Sorry for slow reply I found the issue with the white specs it was the filter the Ocellaris was producing a white sludge/spec inside I opened it up two days ago and it was full of those floaty white specs and I immediately took it out and threw it straight in the bin I noticed the outake tube had white slime all over the holes and at closure inspecting the tubing was full of flakes of whatever it was I'm now just investing in another fluval and using that hopefully that was the issue and everything is now fixed going forward. Also quick update on the rock situation it isn't ocean rock its fake guy at the shop where I always buy my fish said take a piece of our stuff home test it how you will I literally just did a scratch test on the rock its practically chalk could of also contributed to the tank but I believe the issue was that filter I opened up the top and it was just horrendous how much white specs were floating about could of been the media inside


----------



## Deeda (Oct 12, 2012)

Glad to hear you got this sorted out!


----------



## Andrew451 (Sep 13, 2017)

Me too was a very long process that has cost so much to try different things ordered new sand and now have to decide what rocks I'm going to use again now as I have threw everything away. Any ideas for rock with caribsea cichlid mix sand?


----------



## Deeda (Oct 12, 2012)

Are you saying the rocks from the 'guy at the shop' are practically chalk?

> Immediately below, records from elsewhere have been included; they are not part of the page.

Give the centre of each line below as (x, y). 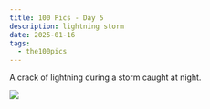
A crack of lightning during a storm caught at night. (105, 77)
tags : (20, 43)
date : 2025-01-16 (42, 35)
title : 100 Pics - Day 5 (57, 18)
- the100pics (42, 52)
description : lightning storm (67, 26)
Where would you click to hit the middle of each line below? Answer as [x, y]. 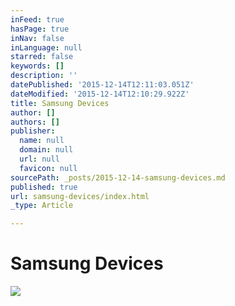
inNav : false [37, 38]
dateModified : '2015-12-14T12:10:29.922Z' [100, 94]
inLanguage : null [46, 47]
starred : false [42, 57]
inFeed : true [37, 19]
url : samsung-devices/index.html [80, 196]
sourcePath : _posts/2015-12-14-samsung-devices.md [118, 177]
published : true [44, 187]
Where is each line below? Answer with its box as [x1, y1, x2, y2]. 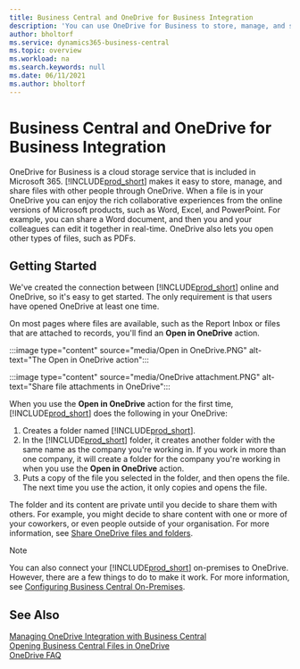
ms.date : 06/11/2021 [9, 71, 87, 80]
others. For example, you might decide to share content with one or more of [9, 509, 287, 520]
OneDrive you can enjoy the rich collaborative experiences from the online [9, 194, 283, 205]
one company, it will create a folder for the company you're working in [21, 454, 281, 465]
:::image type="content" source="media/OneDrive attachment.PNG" [9, 372, 261, 383]
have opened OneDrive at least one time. [9, 301, 160, 312]
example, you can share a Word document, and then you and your [9, 213, 253, 224]
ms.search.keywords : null [9, 63, 105, 72]

Try looking for rocks at a landscaping supply company, quarry or similar places that sell rocks in bulk amounts.


----------



## Andrew451 (Sep 13, 2017)

No the website where I bought my tank from I ordered 30KG of '''Ocean Rock''' that is basically chalk lol alright I can try look around but do you think slate will look ok? and not have much affect to water parameters ?


----------



## DJRansome (Oct 29, 2005)

Slate is usually too flat to form natural looking caves and rock piles.


----------



## Andrew451 (Sep 13, 2017)

Ok not even if staggered out, What rocks would you suggest then?


----------



## Andrew451 (Sep 13, 2017)

HI again guys so because I completely started again and take is just sitting in cycle with a few Black widow tetras in the tank I believe iv experienced a massive bacteria bloom water is so hard to see through and is a green colour. Any suggestions or advice when it will clear up heard one of best things to do is just let it clear on itself whilst it cycles. Any advice on what to do because its now been roughly around 5/6days and it isn't looking like clearing thus far


----------



## DJRansome (Oct 29, 2005)

I would remove the fish and cycle with ammonia. No need for lights and without the lights the algae will disappear. You are not getting sunlight on the tank, right?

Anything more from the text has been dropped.